The readers of this blog and my dear friends will be glad to know that - given the recent spate of car blast attempts and other terrorist activities going on around the world in celebration of the "umpteenth year of the jehad revolution" and even as the Al Qaida struggles to formulate its own 123 agreement with the US to acquire the latest nuclear technology for a "rapid and succesful attempt at wipe out of human civilization"- i just wrote a complete book titled "Every Criminal's Guide to Courtesy",with the subtitle -"Tips for Terrorists and Deportment for Desperados" .The book will be made of specimen conversations to suit every situation. The criminal who buys ,or intends to buy,a volume of it ,never needs to fear the awkward pauses which so frequently occur when one is caught in the act of burglary or murder,or homicide,or even when one is one the verge of dying after a succesful attempt at suicide bombing the nearby grocery shop!!

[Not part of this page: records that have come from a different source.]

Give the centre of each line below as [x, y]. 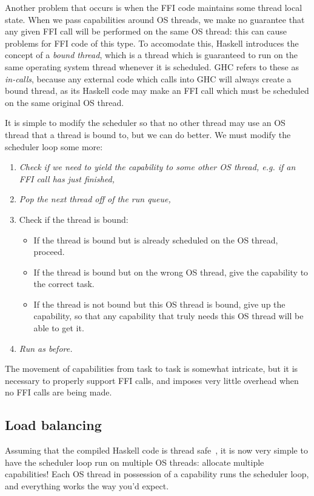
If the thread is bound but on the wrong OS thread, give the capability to [171, 272]
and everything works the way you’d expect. [87, 486]
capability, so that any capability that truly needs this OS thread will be [169, 316]
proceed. [49, 252]
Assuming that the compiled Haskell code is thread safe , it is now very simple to [156, 450]
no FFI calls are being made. [58, 392]
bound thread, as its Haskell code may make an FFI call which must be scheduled [157, 91]
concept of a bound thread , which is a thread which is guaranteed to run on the [151, 55]
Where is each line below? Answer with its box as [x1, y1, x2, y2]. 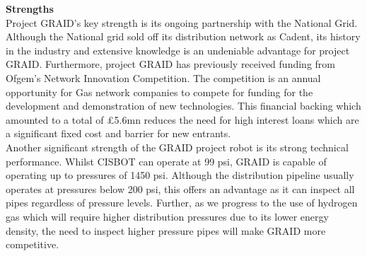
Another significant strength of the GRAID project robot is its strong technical [6, 139, 349, 154]
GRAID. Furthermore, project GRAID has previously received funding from [6, 57, 335, 71]
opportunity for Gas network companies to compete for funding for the [6, 84, 313, 99]
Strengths [6, 1, 54, 16]
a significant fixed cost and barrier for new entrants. [6, 126, 231, 141]
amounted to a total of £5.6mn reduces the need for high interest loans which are [6, 112, 359, 127]
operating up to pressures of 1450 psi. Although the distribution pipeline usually [6, 168, 354, 182]
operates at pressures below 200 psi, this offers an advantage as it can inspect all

I append a sample.We will suppose for an instance,that the terrorist wants to abstract a nuclear warhead from under president Bush's nose while he's sleeping comfortably in his appt at the White House and after a much life-threatening and excruciatingly tough ,yet succesflu attempt at evading the security with their sniffer monkeys in tow,he has entered the presidents bedroom and the following conversation takes place..
Terrorist(coughs)
Bush(startled ,or seems to be):Aye ,i say whats the matter ??? (starts snoring again!!)

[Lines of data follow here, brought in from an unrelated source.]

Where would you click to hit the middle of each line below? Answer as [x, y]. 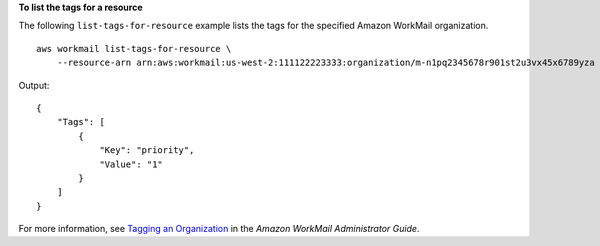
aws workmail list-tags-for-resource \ [134, 48]
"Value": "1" [131, 164]
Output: [34, 85]
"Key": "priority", [147, 150]
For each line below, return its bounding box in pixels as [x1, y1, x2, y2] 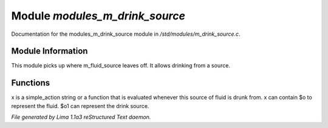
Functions [11, 78, 50, 88]
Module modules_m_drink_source [11, 9, 185, 22]
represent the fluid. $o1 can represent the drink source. [11, 102, 149, 109]
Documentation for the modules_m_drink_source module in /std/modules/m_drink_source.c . [11, 30, 241, 38]
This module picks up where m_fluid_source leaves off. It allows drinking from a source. [11, 62, 231, 69]
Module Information [11, 46, 88, 56]
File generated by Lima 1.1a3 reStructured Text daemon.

[Terrorist(coughs again).Bush sits up]
Terrorist:(insiniuatingly):A thousand apologies ,my dear sir,to break in on that sleep,which as they rightly say gives u the energy to a lead a country full of buffoons like ye.But ,business is business ,and in these days of hustle and jehadi competition ,it behoves a man to be first in the race. Thus ,knowing the fact that allah-hu-akhtar-rahim-ul-rehman-e-rahim(a proffesional rival of mine) has his eyes set on ur nuclear warhead, I hastened to call on you before he could do so
Bush:Help!! Condoleeza help!!! Terror attack!! Save thy souls!! Bah!bah! Black sheep...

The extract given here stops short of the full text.